Tuesday, December 24, 2024

N.J. appeals court says judge wrong to cut class action lawyers' fees

Attorneys & Judges
Money 02

TRENTON, N.J. (Legal Newsline) – A judge let her experience in private practice affect her decision on whether to cut fees for class action lawyers, a New Jersey appeals court recently ruled.

On July 29, the Appellate Division told Monmouth County judge Mara Zazzali-Hogan to try again, after she had reduced fees that would have been awarded to The Wolf Law Firm and The Law Offices of Christopher J. McGinn.

The two pursued a class action against Shrewsbury Volkswagen over alleged Truth-in-Consumer Contract, Warranty, and Notice Act violations.

Zazzali-Hogan ruled last year that those lawyers did not justify the $162,000 they requested, which represented nearly half the recovery for the settlement class. Zazzali-Hogan cut the hourly rates lawyers at those firms tried to charge and added a 5% enhancement, rather than the 25% requested.

Lawyers would have ended up with about $120,000 had Zazzali-Hogan not been overruled by the Appellate Division.

“Class Counsel’s undisputed submissions mirrored the certifications deemed acceptable in Rendine,” Judge Greta Gooden Brown wrote.

“In rejecting Class Counsel’s submissions and reducing the hourly rate for all the attorneys and the paralegal, the judge relied on her personal experience in private practice, a methodology rejected in Walker.”

Class members received $125 apiece under the settlement. Zazzali-Hogan reduced the attorneys’ hourly rates by as much as $190 per hour when she came up with a final amount.

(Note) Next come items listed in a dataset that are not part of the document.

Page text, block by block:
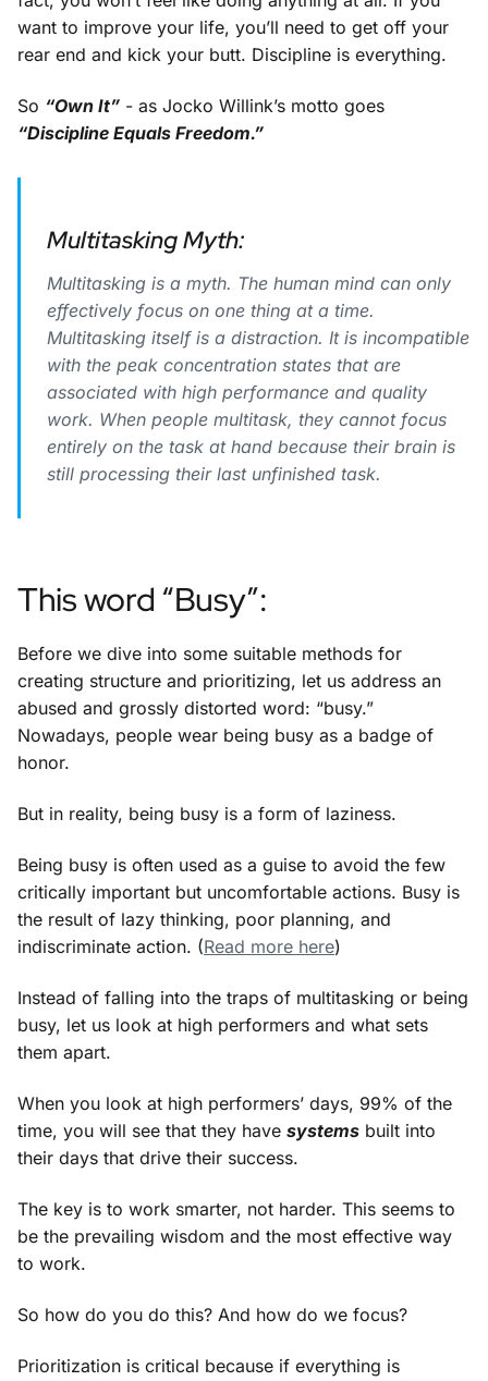
want to improve your life, you’ll need to get off your
rear end and kick your butt. Discipline is everything.
So “Own It” - as Jocko Willink’s motto goes
“Discipline Equals Freedom.”
Multitasking Myth:
Multitasking is a myth. The human mind can only
effectively focus on one thing at a time.
Multitasking itself is a distraction. It is incompatible
with the peak concentration states that are
associated with high performance and quality
work. When people multitask, they cannot focus
entirely on the task at hand because their brain is
still processing their last unfinished task.
This word “Busy”:
Before we dive into some suitable methods for
creating structure and prioritizing, let us address an
abused and grossly distorted word: “busy.”
Nowadays, people wear being busy as a badge of
honor.
But in reality, being busy is a form of laziness.
Being busy is often used as a guise to avoid the few
critically important but uncomfortable actions. Busy is
the result of lazy thinking, poor planning, and
indiscriminate action. (Read more here)
Instead of falling into the traps of multitasking or being
busy, let us look at high performers and what sets
them apart.
When you look at high performers’ days, 99% of the
time, you will see that they have systems built into
their days that drive their success.
The key is to work smarter, not harder. This seems to
be the prevailing wisdom and the most effective way
to work.
So how do you do this? And how do we focus?
Prioritization is critical because if everything is

She combed through the firms’ work in a 48-page decision, also finding that the case was relatively simple and didn’t require as many hours as was charged.

“Unfortunately here, the support for the fees consisted of recycled or boilerplate certifications with no reference to any details about this case,” Zazzali-Hogan wrote.

But she wrote that she relied on “fifteen years or private practice” when reaching her decision – a key point for the Appellate Division, which remanded the case for her to find a new formula to calculate fees.